Now I had the upper hand, because I knew that this wasn't the whole truth.

"You're lying."

"And you're completely off your rocker."

"You think I'm a fool and can't tell when you're lying to me?"

I grabbed her wrist and simply yanked her hand off me, she had no business pawing me like that, but I didn't let go of her completely, I just pushed her away — she shouldn't be the one, certainly not with her transparent little lies, to decide just how close we should get — and I made this move though her affection expressed by such proximity, letting me feel her breath on my mouth, and even her dangerous lying that might have deceived just about anybody else pleased me very much, yet it was as if I had realized that the body, seductive and warm though it may be, never wants to possess another without attaching some moral conditions to this possession, and that precisely for the sake of a perfect and total possession, so-called truth is more important than the warm body or its momentary closeness; this truth, of course, does not exist, yet one must strive for it, for this inner truth of the body, even if it turns out to be only provisional, ephemeral; and so I acted like a cool-headed manipulator, deliberately and ruthlessly interfering with the process in the interest of some dimly perceived goal, rejecting the body in the hope of regaining it more completely sometime in the uncertain future.

There is no harsher move than pushing someone away, deliberately, contemptuously: I lost her mouth, I gave up my attraction to her beauty in favor of a deeper attraction, but I did it in a shrewd, calculating way, so that she should be even more beautiful when I got her back, when she'd be all mine, because it was my rival, of course, the usurper, the stranger who was also my double, Kálmán, whom I had to evict from her mouth when I insisted that this perfectly formed mouth should not lie; therefore, I hoped to gain as much through the harshness of my gesture as I had to lose by it.

"Forget it, it's not that important," I said to her mercilessly.

"Then what d'you want from me?" she cried out, choking with anger, and snatched her wrist out of my hand.

"Nothing.

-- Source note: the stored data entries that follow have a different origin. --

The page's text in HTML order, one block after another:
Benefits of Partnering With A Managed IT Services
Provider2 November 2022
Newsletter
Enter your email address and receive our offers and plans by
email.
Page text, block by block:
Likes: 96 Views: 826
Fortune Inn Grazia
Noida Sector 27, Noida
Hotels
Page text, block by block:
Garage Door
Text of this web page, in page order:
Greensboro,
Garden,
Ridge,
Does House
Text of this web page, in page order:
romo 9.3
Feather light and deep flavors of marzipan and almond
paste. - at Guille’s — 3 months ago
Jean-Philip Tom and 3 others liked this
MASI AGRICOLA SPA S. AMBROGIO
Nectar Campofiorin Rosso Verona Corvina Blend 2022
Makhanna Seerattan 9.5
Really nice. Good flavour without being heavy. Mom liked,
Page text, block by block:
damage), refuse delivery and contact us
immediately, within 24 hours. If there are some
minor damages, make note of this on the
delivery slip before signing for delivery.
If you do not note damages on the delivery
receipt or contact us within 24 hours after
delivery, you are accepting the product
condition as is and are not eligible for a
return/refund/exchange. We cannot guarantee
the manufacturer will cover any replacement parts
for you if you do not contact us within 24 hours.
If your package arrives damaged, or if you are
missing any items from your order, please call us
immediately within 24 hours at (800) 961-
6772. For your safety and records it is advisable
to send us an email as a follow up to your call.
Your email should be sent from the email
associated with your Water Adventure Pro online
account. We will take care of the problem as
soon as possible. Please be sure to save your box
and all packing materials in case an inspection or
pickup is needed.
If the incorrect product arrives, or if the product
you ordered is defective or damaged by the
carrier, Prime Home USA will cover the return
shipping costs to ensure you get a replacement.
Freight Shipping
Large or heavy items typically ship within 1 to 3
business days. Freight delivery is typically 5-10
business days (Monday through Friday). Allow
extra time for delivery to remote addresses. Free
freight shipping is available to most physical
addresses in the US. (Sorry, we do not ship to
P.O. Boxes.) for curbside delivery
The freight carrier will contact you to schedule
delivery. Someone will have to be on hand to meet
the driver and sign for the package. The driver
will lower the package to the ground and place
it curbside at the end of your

You're ugly when you lie."

Of course lying did not change her looks — if anything, her wounded feelings made her more beautiful; again she shrugged her shoulders, as if she were not at all interested in how I happened to see her at any given moment, a nonchalant shrug that was in such stark contrast with what she must have been thinking that she had to lower her lids, chastely, her wide-open, always astonished eyes disappearing behind the lazy, thick lashes, leaving her mouth free to rule her face.

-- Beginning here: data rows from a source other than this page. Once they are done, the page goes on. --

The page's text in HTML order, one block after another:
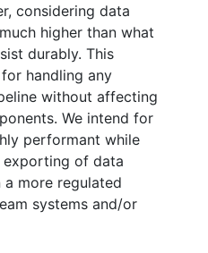
considering data
higher than what
durably. This
handling any
without affecting
We intend for
performant while
exporting of data
a more regulated
systems and/or
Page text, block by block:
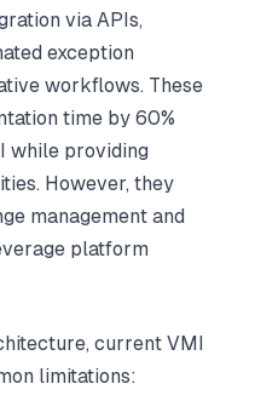
via APIs,
exception
workflows. These
time by 60%
while providing
However, they
management and
platform
current VMI
limitations:
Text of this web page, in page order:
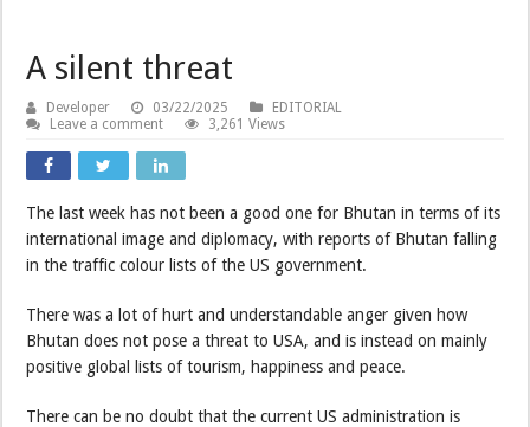
A silent threat
Developer 03/22/2025
EDITORIAL
Leave a comment
3,261 Views
The last week has not been a good one for Bhutan in terms of its
international image and diplomacy, with reports of Bhutan falling
in the traffic colour lists of the US government.
There was a lot of hurt and understandable anger given how
Bhutan does not pose a threat to USA, and is instead on mainly
positive global lists of tourism, happiness and peace.
There can be no doubt that the current US administration is
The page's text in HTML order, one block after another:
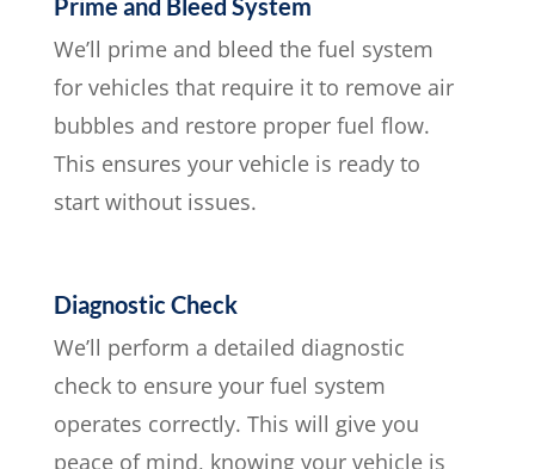
Prime and Bleed System
We’ll prime and bleed the fuel system
for vehicles that require it to remove air
bubbles and restore proper fuel flow.
This ensures your vehicle is ready to
start without issues.
Diagnostic Check
We’ll perform a detailed diagnostic
check to ensure your fuel system
operates correctly. This will give you
peace of mind, knowing your vehicle is
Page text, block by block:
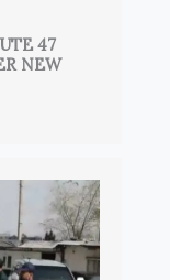
47
NEW
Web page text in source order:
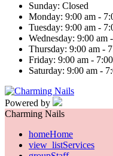
Sunday: Closed
Monday: 9:00 am -
Tuesday: 9:00 am -
Wednesday: 9:00 am
Thursday: 9:00 am -
Friday: 9:00 am -
Saturday: 9:00 am -
Powered by
Charming Nails
homeHome
view_listServices
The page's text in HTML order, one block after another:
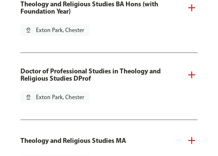
Theology and Religious Studies BA Hons (with
Foundation Year)
pin_drop Exton Park, Chester
Doctor of Professional Studies in Theology and
Religious Studies DProf
pin_drop Exton Park, Chester
Theology and Religious Studies MA
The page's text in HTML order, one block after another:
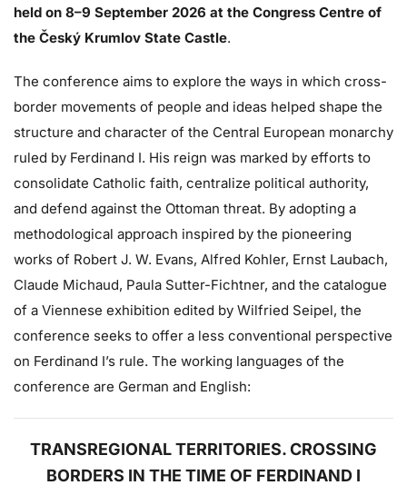
held on 8–9 September 2026 at the Congress Centre of
the Český Krumlov State Castle.
The conference aims to explore the ways in which cross-
border movements of people and ideas helped shape the
structure and character of the Central European monarchy
ruled by Ferdinand I. His reign was marked by efforts to
consolidate Catholic faith, centralize political authority,
and defend against the Ottoman threat. By adopting a
methodological approach inspired by the pioneering
works of Robert J. W. Evans, Alfred Kohler, Ernst Laubach,
Claude Michaud, Paula Sutter-Fichtner, and the catalogue
of a Viennese exhibition edited by Wilfried Seipel, the
conference seeks to offer a less conventional perspective
on Ferdinand I’s rule. The working languages of the
conference are German and English:
TRANSREGIONAL TERRITORIES. CROSSING
BORDERS IN THE TIME OF FERDINAND I
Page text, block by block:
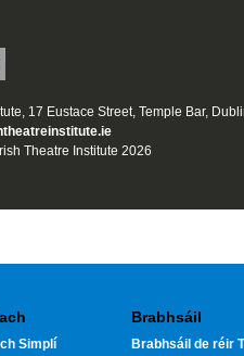
17 Eustace Street, Temple Bar,
Theatre Institute 2026
Simplí
Brabhsáil
Brabhsáil de réir
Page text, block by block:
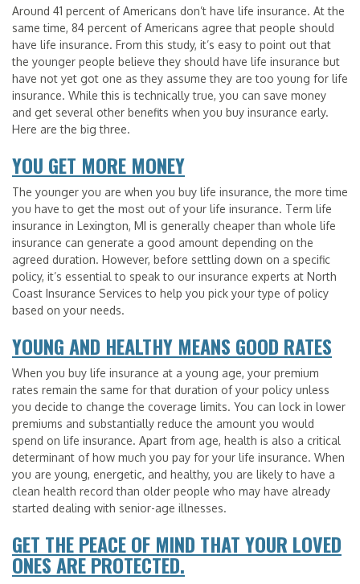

I couldn't have wished for anything more at this point than to watch her motionless mouth: perhaps what made this mouth so unusual was that the upper lip, a perfect twin of the lower one, arched straight toward the little groove running down from the nose to the edge of the lips, without the two usual peaks breaking its rise or the tiny hollows at the mouth's edge interrupting its downward slope; the symmetrical pair of lips formed a perfect oval.